Background: HIV-1 has proven to be an extremely difficult target for vaccine development, in part because of its capacity to mutate to escape immunologic recognition. Furthermore, circulating strains are becoming more and more divergent with time. Thus, one conundrum facing vaccine developers is the choice of viral strains from which to formulate immunogens capable of eliciting broad immunity.

Methods: We have designed candidate vaccines that encompass the common features of present day viruses through reconstruction of their ancestral states. The ancestral state of the HIV-1 clade B protein (An1-EnvB) was deduced using maximum likelihood methods, and the gene was synthesized following human codon usage optimization. gp160 and gp140 versions of the gene were tested for functionality in transfected COS-7 and GHOST cells.
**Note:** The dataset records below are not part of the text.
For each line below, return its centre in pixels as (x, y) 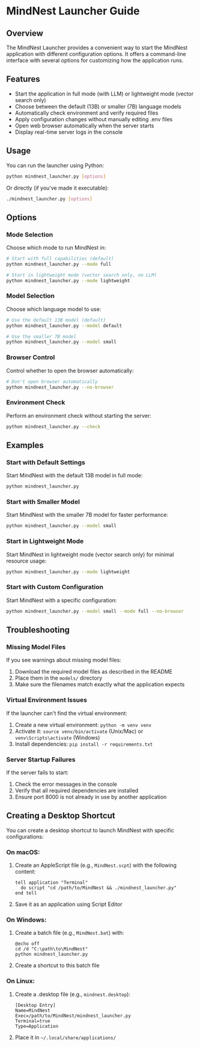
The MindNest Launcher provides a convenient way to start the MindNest (97, 47)
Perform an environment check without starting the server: (79, 415)
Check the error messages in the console (66, 784)
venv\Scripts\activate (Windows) (57, 737)
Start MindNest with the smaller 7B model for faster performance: (87, 515)
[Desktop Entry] (35, 1005)
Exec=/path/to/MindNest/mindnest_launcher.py (73, 1016)
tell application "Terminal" (51, 883)
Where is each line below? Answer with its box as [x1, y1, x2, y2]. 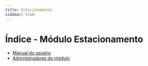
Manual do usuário [12, 50, 51, 56]
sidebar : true [5, 12, 35, 17]
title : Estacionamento [5, 7, 52, 12]
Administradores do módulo [12, 55, 70, 61]
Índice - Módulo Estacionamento [5, 33, 143, 45]
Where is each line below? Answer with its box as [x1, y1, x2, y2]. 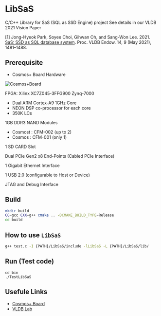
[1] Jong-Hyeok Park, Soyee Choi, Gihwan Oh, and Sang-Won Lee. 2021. [5, 34, 151, 40]
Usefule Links [5, 288, 48, 296]
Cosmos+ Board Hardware [12, 72, 66, 77]
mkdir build [5, 208, 29, 213]
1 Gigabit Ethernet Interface [5, 162, 60, 168]
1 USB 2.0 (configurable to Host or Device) [5, 172, 90, 178]
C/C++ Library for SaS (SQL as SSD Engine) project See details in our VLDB [5, 19, 157, 25]
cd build [5, 218, 23, 223]
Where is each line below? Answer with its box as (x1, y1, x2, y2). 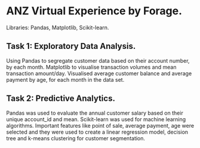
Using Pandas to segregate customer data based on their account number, (6, 57, 190, 64)
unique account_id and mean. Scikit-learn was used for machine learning (6, 115, 186, 123)
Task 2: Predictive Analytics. (6, 94, 115, 104)
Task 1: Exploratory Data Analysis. (6, 41, 136, 51)
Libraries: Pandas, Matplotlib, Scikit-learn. (6, 24, 109, 31)
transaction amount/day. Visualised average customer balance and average (6, 70, 192, 77)
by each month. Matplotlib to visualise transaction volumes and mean (6, 63, 177, 70)
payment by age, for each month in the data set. (6, 76, 125, 83)
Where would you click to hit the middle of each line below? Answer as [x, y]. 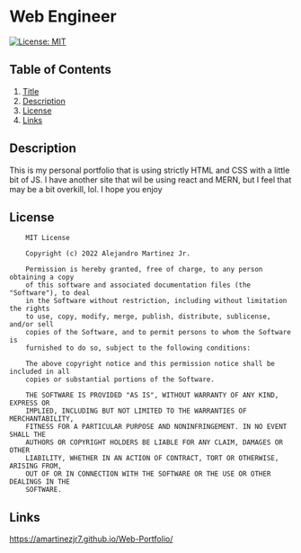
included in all [40, 372]
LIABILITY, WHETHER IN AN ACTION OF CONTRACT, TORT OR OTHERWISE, [152, 459]
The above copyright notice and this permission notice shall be [150, 364]
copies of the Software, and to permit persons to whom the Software [159, 333]
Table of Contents [61, 70]
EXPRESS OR [30, 403]
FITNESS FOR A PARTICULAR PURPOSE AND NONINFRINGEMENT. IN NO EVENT [156, 427]
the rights [30, 309]
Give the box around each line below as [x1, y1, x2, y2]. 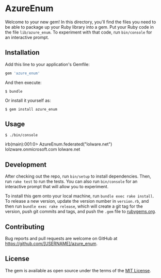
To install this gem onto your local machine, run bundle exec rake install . [5, 193, 154, 199]
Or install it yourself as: [5, 98, 51, 103]
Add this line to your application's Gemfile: [5, 61, 90, 67]
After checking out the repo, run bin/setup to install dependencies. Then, [5, 173, 151, 180]
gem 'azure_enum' [5, 71, 40, 76]
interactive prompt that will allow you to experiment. [5, 184, 109, 190]
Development [5, 161, 47, 169]
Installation [5, 49, 40, 57]
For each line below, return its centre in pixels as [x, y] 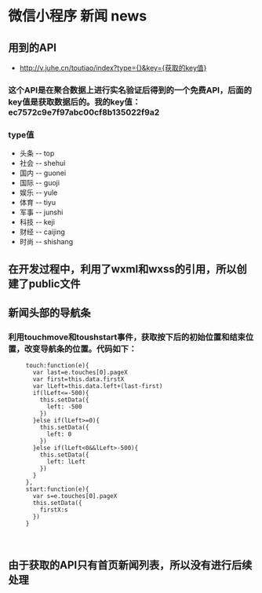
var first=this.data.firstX [78, 379]
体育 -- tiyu [38, 203]
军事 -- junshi [41, 212]
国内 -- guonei [43, 173]
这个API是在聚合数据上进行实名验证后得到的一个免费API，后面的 [130, 90]
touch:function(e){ [57, 366]
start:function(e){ [57, 489]
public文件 [55, 284]
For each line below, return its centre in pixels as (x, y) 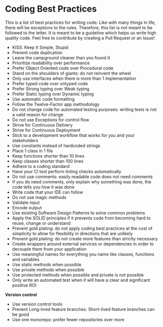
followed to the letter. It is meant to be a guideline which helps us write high (81, 33)
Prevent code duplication (37, 53)
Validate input (26, 202)
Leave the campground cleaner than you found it (61, 57)
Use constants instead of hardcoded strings (56, 145)
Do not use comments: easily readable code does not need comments (82, 177)
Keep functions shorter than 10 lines (48, 156)
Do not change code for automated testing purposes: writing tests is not (84, 109)
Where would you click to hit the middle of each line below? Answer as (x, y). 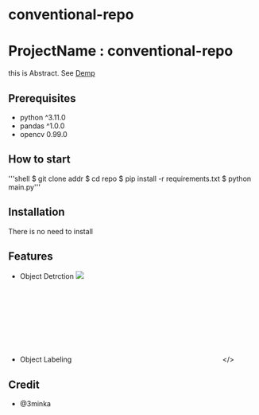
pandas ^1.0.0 (42, 126)
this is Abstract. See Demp (52, 73)
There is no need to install (51, 231)
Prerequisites (42, 98)
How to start (39, 160)
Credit (24, 384)
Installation (37, 212)
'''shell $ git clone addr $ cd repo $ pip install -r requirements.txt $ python (130, 178)
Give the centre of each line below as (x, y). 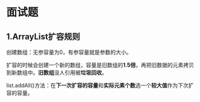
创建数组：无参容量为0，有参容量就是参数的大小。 (69, 52)
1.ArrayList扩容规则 (43, 37)
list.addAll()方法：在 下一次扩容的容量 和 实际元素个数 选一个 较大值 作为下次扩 (100, 85)
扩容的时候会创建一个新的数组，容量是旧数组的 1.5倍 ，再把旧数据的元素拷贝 (100, 65)
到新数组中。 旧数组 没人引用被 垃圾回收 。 (57, 72)
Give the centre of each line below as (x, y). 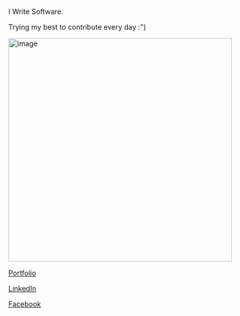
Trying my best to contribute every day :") (77, 27)
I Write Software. (36, 12)
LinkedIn (22, 288)
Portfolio (22, 273)
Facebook (25, 304)
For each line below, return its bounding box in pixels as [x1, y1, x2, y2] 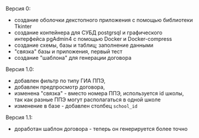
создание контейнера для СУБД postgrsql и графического [14, 29, 163, 36]
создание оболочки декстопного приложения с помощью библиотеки [14, 17, 193, 23]
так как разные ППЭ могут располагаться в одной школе [14, 96, 161, 103]
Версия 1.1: [5, 114, 33, 121]
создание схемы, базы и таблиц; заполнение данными [14, 41, 154, 49]
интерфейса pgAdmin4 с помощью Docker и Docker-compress [14, 36, 172, 42]
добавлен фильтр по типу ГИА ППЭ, [14, 77, 105, 84]
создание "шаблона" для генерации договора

An1-EnvB DNA was used to immunize rabbits via Gene Gun and tested for generation of neutralizing antibodies against a variety of primary and culture-adapted HIV strains in a cMAGI assay.

Results: The human-codon optimized synthetic ancestral An1-EnvB gene was shown to produce a glycoprotein that caused fusion of cells expressing the HIV-1 co-receptors CD4 and CCR5, but not CD4 plus CXCR4. The gp140 form bound to CD4 in vitro. As DNA vaccines, An1-EnvB gp140 and gp160 elicited antibody titers in rabbits up to 1:100,000. We measured neutralizing antibody against 2 clade B HIV-1 isolates, SF162 and 92US657, which are heterologous to the immunogen. After 4 immunizations, 50% neutralization titers against the SF162 strain ranged from 1:5 to 1:11 in 6 of 8 rabbits. Three (3) of those animals had titers of 1:4 at the 75% neutralization level. Neutralization against the primary viral isolate 92US657 was also seen in 2 animals at 50% and 90%.

Conclusions: Presentation of ancestral state features of variable immunogens provides a promising new approach to strain choice for the generation of HIV vaccines.